4. Engage them with knowledge. Most salespeople come through a prospect’s door with roughly the same sales pitch. While we all like to think we’re “different,” the truth is that even “the best” all seem to look and sound alike. Even though each one may offer a slightly different spin, it comes across to prospects as just more of the same.

Selling business insurance is a good example. Even though agents work at differentiating themselves from the competition, “the lowest quote” often drives decision-making. More than 250 agencies across the country have discovered how to get over this hurdle.

The producers at these agencies have become Certified WorkComp Advisors following training provided by the Institute of WorkComp Professionals in Asheville, N.C. These producers engage prospects by identifying overcharges, mistakes and other costly errors in Worker’ Compensation accounts. By sharing value-creating expertise, they inspire confidence. By engaging the prospect with knowledge, they build trust and earn the right to the business.

5. Prepare the presentation. Many salespeople take pride in their professionalism, but they fail to close deals because they focus solely on what they want to accomplish at their presentations. Most also fail to prepare properly, particularly when they become more comfortable in the sales role. Customers are aware when a salesperson is “winging it.”

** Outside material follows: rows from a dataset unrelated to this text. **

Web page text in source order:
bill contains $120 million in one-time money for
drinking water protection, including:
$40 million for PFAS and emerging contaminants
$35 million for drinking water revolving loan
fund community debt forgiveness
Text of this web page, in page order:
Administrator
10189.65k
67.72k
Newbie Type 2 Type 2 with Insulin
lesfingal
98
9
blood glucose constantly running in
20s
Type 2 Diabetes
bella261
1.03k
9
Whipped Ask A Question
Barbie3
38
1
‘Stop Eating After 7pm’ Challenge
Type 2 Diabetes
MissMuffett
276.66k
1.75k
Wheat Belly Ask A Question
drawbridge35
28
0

One sales executive concludes an initial meeting with a prospect this way, “My next step will be to prepare a proposal, but I want you to know that it will not have a budget. That will come after you have had a chance to review the program and suggest changes.” He explains the rationale for this approach by suggesting that he wants to get the prospect involved in discussing the program. “By including the budget up front, the focus moves to the dollars and away from the benefits,” he says.

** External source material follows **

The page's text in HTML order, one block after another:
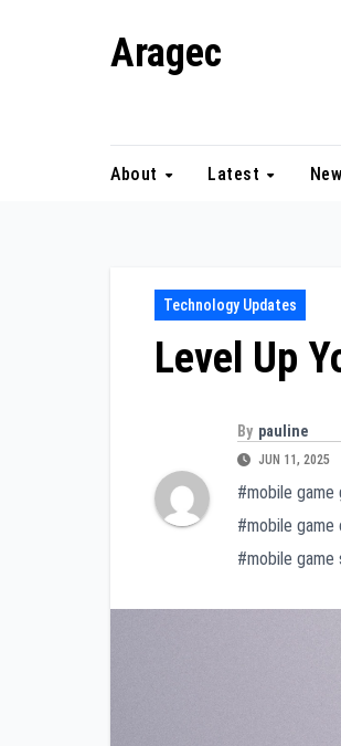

6. Don’t pull out too soon. Marketing and salespeople seem to suffer from an attention deficiency. Easily bored, we’re constantly on the prowl for something new, different and exciting. We’re energized by “great ideas.” We never look at the road behind us strewn with dropped initiatives and partially completed projects. In the same way, we jump from one group of prospects to another. Be patient.

Make It Work For You
Here are a few suggestions to improve sales presentations:

• Put your presentation in writing. This forces you to think through what you’re going to say so you include everything that’s necessary, yet you remain focused.
• Anticipate the prospect’s questions so you can plan your answers. Being vague doesn’t win business.
• Practice the presentation. There’s an old adage in sports, “You play how you practice.” We’re never as good as we think we are without practice. Just ask any professional athlete.
• Be responsive to the prospect. Have your antennae up at all times. Be sensitive to the way the prospect or committee is responding. What seems to get attention? What isn’t of interest?

The goal is to be enthusiastic and animated. Actors persuade through presence … so do salespeople.

Improving closing ratios requires an enormous amount of self-discipline. To be successful, salespeople must stay on track, constantly improve the process, avoid jumping from one “surefire” gimmick to another, and not allow themselves to succumb to promises that are too good to be true, even though we would like them to be.